# Steam Reviews Data Collection

**Dying Light 2: The Beast - Review Scraper**

This notebook demonstrates how to scrape Steam game reviews for training data collection.

---

## Setup

First, let's import the required libraries and modules.

In [None]:
# Auto-reload modules (useful during development)
%load_ext autoreload
%autoreload 2

import sys
from pathlib import Path

# Add src to path (for Google Colab compatibility)
if 'google.colab' in sys.modules:
    # In Colab, mount drive and navigate to project
    from google.colab import drive
    drive.mount('/content/drive')
    # Update this path to your project location in Google Drive
    project_path = Path('/content/drive/MyDrive/szkolenie_techland')
    sys.path.insert(0, str(project_path))
else:
    # Local execution
    project_path = Path('.').parent
    sys.path.insert(0, str(project_path))

print(f"Project path: {project_path}")

In [None]:
# Import our custom modules
from src.scraper.steam_api import SteamReviewScraper, quick_scrape
from src.scraper.utils import (
    save_to_formats,
    get_review_statistics,
)
from src.utils.config import (
    DYING_LIGHT_BEAST_APP_ID,
    RAW_DATA_DIR,
)

# Standard libraries
import pandas as pd
import matplotlib.pyplot as plt
import seaborn as sns
from datetime import datetime

# Configure plotting
plt.style.use('seaborn-v0_8-darkgrid')
sns.set_palette("husl")
%matplotlib inline

print("✅ All modules imported successfully!")

---

## 1. Explore Steam API

Let's first test the API connection and see what a single page of reviews looks like.

In [None]:
# Initialize scraper for Dying Light 2: The Beast
scraper = SteamReviewScraper(app_id=DYING_LIGHT_BEAST_APP_ID)

print(f"Steam API Endpoint: {scraper.endpoint}")
print(f"App ID: {scraper.app_id}")

In [None]:
# Fetch a single page of reviews to explore the structure
print("Fetching first page of negative reviews...\n")

batch = scraper.fetch_review_page(
    cursor="*",
    review_type="negative",
    language="english",
    num_per_page=10,  # Small sample
)

print(f"✅ Successfully fetched {len(batch)} reviews")
print(f"\nQuery Summary:")
print(f"  Total reviews in database: {batch.query_summary.total_reviews:,}")
print(f"  Positive: {batch.query_summary.total_positive:,}")
print(f"  Negative: {batch.query_summary.total_negative:,}")
print(f"  Review score: {batch.query_summary.review_score_desc}")

In [None]:
# Examine the first review in detail
if batch.reviews:
    review = batch.reviews[0]
    
    print("Sample Review:")
    print("=" * 70)
    print(f"Review ID: {review.recommendationid}")
    print(f"Sentiment: {review.sentiment} (voted_up={review.voted_up})")
    print(f"Language: {review.language}")
    print(f"Playtime: {review.playtime_hours} hours")
    print(f"Votes Up: {review.votes_up}")
    print(f"Created: {review.created_date}")
    print(f"\nReview Text:")
    print("-" * 70)
    print(review.review)
    print("=" * 70)

---

## 2. Scrape Reviews

Now let's scrape a larger dataset of reviews.
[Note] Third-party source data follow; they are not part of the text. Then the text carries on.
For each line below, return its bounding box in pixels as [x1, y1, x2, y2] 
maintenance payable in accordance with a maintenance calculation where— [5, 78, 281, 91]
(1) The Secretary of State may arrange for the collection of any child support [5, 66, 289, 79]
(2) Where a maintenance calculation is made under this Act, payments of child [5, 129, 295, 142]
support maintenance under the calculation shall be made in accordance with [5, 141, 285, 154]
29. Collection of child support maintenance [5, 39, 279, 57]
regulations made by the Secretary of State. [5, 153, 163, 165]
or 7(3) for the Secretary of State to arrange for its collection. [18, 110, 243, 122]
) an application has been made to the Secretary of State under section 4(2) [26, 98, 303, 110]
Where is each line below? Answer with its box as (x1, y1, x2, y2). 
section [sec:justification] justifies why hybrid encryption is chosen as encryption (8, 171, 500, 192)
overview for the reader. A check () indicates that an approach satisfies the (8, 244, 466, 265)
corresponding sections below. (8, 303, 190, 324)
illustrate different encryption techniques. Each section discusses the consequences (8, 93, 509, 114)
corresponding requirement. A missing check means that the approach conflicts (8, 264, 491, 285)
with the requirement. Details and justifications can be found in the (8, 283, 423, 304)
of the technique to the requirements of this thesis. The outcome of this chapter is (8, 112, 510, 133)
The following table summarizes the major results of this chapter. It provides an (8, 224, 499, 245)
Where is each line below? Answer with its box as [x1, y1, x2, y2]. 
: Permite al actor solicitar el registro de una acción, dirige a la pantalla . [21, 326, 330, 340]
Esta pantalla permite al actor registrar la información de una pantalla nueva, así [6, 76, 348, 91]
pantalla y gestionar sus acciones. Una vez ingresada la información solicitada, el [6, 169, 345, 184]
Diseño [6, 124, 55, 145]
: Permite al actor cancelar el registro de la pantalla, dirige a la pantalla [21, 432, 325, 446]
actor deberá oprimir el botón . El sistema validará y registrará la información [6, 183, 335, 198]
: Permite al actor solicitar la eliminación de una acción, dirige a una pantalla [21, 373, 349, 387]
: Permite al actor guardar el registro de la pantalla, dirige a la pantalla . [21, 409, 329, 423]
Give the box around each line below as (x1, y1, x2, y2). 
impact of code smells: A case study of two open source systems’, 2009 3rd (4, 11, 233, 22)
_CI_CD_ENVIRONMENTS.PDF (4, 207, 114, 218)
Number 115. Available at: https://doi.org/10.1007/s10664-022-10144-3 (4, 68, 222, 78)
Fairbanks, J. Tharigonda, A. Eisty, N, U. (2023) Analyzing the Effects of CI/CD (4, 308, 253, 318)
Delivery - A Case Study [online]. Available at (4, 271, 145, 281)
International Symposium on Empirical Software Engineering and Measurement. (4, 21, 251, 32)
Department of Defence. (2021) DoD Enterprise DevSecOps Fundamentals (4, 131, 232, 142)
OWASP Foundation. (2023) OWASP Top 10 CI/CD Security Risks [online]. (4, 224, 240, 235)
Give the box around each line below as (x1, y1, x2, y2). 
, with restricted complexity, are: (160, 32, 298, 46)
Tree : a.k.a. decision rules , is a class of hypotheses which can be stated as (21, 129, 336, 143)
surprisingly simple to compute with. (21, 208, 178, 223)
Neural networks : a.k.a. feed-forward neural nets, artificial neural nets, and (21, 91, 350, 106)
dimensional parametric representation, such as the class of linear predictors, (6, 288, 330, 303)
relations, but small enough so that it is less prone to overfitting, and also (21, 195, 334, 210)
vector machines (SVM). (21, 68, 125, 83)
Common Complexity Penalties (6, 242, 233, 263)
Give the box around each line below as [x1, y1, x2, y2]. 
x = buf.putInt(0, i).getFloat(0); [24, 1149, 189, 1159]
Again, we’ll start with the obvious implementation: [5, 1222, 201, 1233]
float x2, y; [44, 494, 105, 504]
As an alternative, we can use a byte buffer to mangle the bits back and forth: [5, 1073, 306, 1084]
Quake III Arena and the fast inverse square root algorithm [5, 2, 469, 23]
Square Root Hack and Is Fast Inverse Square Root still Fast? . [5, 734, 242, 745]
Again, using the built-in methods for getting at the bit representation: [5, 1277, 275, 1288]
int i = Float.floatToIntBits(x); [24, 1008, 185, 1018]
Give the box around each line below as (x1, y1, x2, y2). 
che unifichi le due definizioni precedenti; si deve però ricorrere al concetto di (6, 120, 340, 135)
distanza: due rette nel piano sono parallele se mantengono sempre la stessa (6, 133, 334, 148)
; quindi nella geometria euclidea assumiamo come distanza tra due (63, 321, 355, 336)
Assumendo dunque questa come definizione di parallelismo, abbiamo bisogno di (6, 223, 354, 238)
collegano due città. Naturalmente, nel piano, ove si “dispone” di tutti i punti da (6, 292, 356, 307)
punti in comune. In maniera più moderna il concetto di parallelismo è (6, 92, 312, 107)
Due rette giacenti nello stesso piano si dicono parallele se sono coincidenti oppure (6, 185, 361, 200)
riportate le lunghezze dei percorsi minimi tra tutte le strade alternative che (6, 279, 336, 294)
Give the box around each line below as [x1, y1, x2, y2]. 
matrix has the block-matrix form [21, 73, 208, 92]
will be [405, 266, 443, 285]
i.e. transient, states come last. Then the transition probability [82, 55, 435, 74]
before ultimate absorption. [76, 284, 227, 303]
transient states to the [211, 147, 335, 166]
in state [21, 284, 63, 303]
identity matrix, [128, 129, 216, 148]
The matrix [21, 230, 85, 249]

We'll start with a small sample for testing.

In [None]:
# Configuration for scraping
MAX_REVIEWS = 1000  # Start with 1k for testing, change to 100000 for full scrape
REVIEW_TYPE = "negative"  # Focus on negative reviews
LANGUAGE = "english"

print(f"Configuration:")
print(f"  Target reviews: {MAX_REVIEWS:,}")
print(f"  Review type: {REVIEW_TYPE}")
print(f"  Language: {LANGUAGE}")

In [None]:
# Scrape reviews
print("Starting review scraping...\n")

reviews = scraper.scrape_reviews(
    max_reviews=MAX_REVIEWS,
    review_type=REVIEW_TYPE,
    language=LANGUAGE,
    save_checkpoints=True,
    checkpoint_interval=5000,
)

print(f"\n✅ Scraped {len(reviews):,} reviews!")

---

## 3. Quick Statistics

Let's analyze the scraped data.

In [None]:
# Get statistics
stats = get_review_statistics(reviews)
scraper_stats = scraper.get_stats_summary()
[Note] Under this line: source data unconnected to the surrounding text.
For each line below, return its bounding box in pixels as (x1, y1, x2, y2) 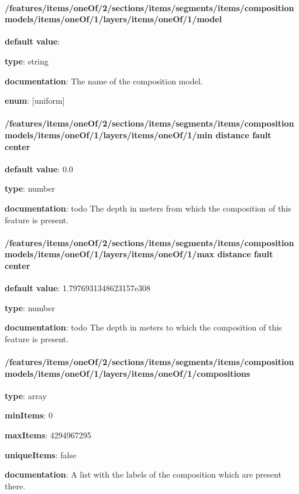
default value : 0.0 (5, 162, 73, 175)
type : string (5, 54, 49, 67)
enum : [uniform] (5, 94, 65, 107)
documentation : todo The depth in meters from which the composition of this (5, 202, 291, 214)
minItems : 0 (5, 409, 53, 421)
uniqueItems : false (5, 448, 77, 461)
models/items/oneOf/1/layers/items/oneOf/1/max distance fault (5, 248, 273, 260)
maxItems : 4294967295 (5, 429, 91, 441)
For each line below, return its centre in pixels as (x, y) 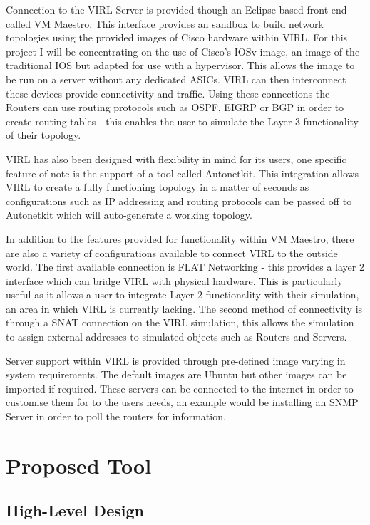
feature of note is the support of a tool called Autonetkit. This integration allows (183, 173)
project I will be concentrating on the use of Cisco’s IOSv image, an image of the (183, 51)
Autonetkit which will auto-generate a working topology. (129, 215)
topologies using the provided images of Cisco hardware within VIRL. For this (177, 37)
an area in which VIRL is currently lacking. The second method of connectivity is (184, 308)
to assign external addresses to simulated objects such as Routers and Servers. (176, 337)
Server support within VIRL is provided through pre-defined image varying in (176, 360)
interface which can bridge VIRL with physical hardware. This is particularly (174, 280)
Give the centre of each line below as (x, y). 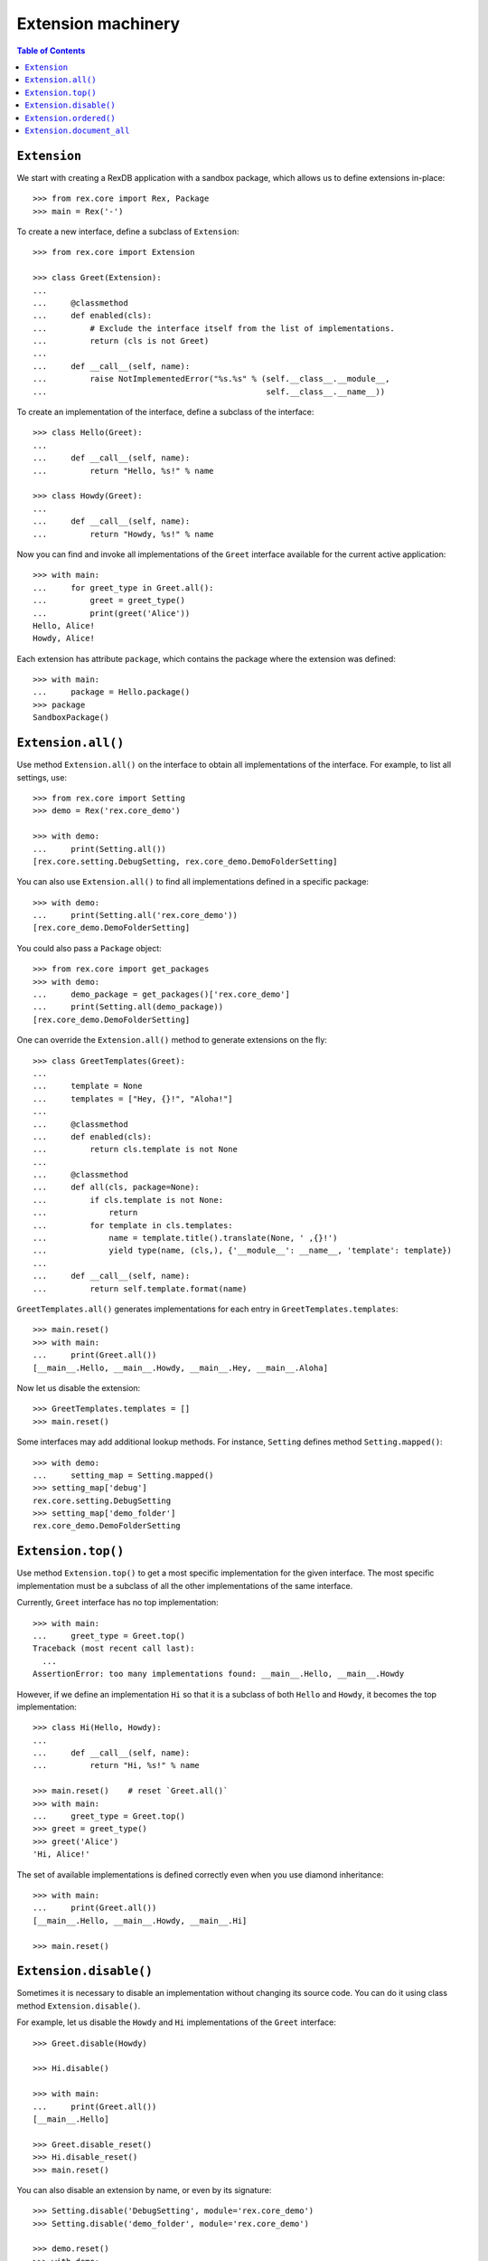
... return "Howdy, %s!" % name (123, 534)
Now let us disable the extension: (79, 1387)
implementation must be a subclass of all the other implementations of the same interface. (185, 1585)
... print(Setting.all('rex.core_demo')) (136, 915)
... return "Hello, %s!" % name (123, 471)
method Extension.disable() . (79, 2006)
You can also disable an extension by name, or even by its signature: (144, 2190)
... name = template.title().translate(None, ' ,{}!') (185, 1238)

print("Review Statistics:")
print("=" * 50)
for key, value in stats.items():
    print(f"  {key}: {value}")

print("\nScraper Performance:")
print("=" * 50)
for key, value in scraper_stats.items():
    print(f"  {key}: {value}")

In [None]:
# Convert to DataFrame for easier analysis
df = pd.DataFrame([r.to_dict_simplified() for r in reviews])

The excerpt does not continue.